Bug o’the Week – Wildflower Watch –Marsh Marigold

Howdy, BugFans,

May is American wetlands month, so we’ll end it in the swamp, in the company of Marsh Marigolds, the flowers that turn newly thawed wetlands a riotous yellow from the last days of April through much of May.  Skunk cabbage and pussy willows may whisper the arrival of spring, but marsh marigolds crank up the volume.

The BugLady should have started this project two weeks ago when the marsh marigold was at its peak, but the truth is that despite the masses of flowers it produces, she seldom sees many insects on it, and the ones she sees are as likely to be resting as dining.  According to the great Illinois Wildflowers website (https://www.illinoiswildflowers.info/), “The nectar and pollen of the flowers attract flies and bees primarily. This includes Bombylius major (Giant Bee Fly), Syrphid [hover, flower] flies, Halictid [sweat] bees, honey bees, and others. Two leaf beetles are occasionally found on the foliage of Marsh Marigold: Plateumaris nitida and Hydrothassa [Prasocuris] vittata. It is possible that they eat the foliage. For other herbivores, specific information for Marsh Marigold is lacking. Because the acrid foliage contains toxic alkaloids and glycosides, it is usually avoided by mammalian herbivores.”

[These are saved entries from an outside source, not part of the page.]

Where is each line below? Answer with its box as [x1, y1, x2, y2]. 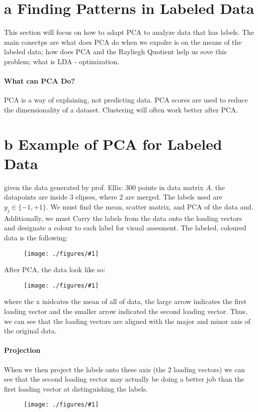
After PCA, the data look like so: [4, 264, 105, 275]
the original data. [4, 325, 57, 336]
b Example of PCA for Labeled [4, 133, 222, 154]
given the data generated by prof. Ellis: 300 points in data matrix [4, 182, 204, 192]
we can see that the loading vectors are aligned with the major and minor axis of [4, 315, 251, 326]
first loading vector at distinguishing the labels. [4, 383, 148, 394]
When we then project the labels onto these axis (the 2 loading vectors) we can [4, 364, 245, 374]
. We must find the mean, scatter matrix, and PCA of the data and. [46, 201, 254, 211]

Here are some marsh marigold basics, adapted from an article the BugLady wrote for the newsletter of the Friends of the Cedarburg Bog in 2012:

  • Your Grandma probably called them “Cowslips,” which comes from an Old English word “cuslyppe “or “cu slyppe” for cow slobber or cow dung.

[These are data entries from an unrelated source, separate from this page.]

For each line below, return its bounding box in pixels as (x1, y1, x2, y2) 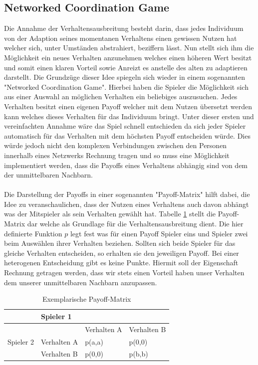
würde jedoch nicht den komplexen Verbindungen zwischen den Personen (4, 140, 227, 151)
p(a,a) (85, 336, 103, 347)
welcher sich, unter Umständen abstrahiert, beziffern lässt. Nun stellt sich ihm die (4, 42, 254, 53)
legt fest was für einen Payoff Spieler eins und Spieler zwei (70, 228, 248, 238)
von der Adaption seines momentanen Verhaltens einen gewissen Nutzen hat (4, 32, 237, 43)
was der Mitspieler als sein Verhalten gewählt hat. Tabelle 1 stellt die (4, 208, 216, 219)
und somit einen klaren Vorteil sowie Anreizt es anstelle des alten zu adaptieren (4, 62, 248, 72)
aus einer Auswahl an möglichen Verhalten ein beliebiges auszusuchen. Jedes (4, 91, 238, 102)

  • Thoreau called them “A flower-fire bursting up, as if through crevices in the meadow where they grow.”  He also said that “the flower has no scent but speaks wholly to the eye.”  He was wrong about the scent, but the flower’s faint odor is more easily detected by insects than by humans.

  • Early 20th century naturalist John Burroughs wrote that “they give a golden lining to many a dark, marshy place in the leafless April woods.

  • They’re not marigolds, and marsh buttercup would be the most accurate name for these members of the Buttercup family Ranunculaceae (Ranunculus is Latin for “little frog”). The scientific name, Caltha palustris, means “Cup of the swamp.”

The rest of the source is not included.